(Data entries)
┏━━

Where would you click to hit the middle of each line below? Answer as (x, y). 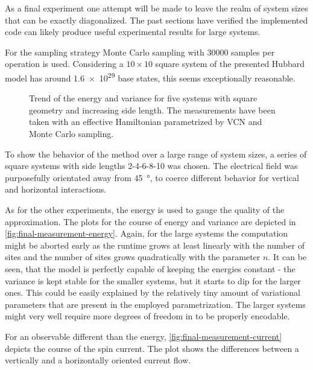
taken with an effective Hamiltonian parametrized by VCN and (146, 122)
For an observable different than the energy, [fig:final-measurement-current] (144, 336)
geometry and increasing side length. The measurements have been (152, 110)
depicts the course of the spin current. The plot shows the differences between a (152, 348)
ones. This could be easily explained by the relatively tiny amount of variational (153, 292)
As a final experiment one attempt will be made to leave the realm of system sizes (156, 8)
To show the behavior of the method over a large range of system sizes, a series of (156, 154)
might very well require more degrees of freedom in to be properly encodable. (147, 316)
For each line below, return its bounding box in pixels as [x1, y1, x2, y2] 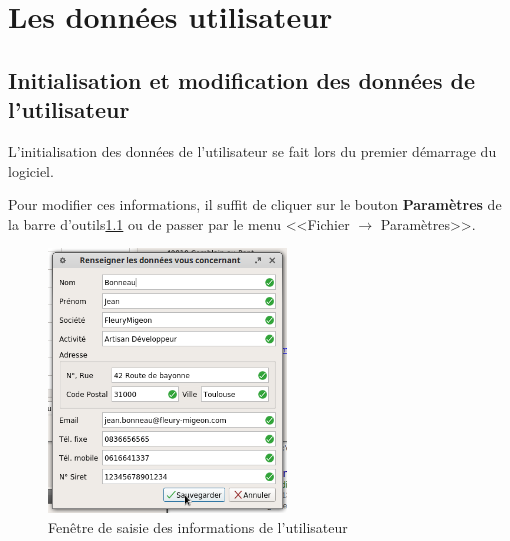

┗━━

**What to do**
Work out how many lines in the entries above include the word "sizes". Respond with only the number.

**Solution for this exercise**
2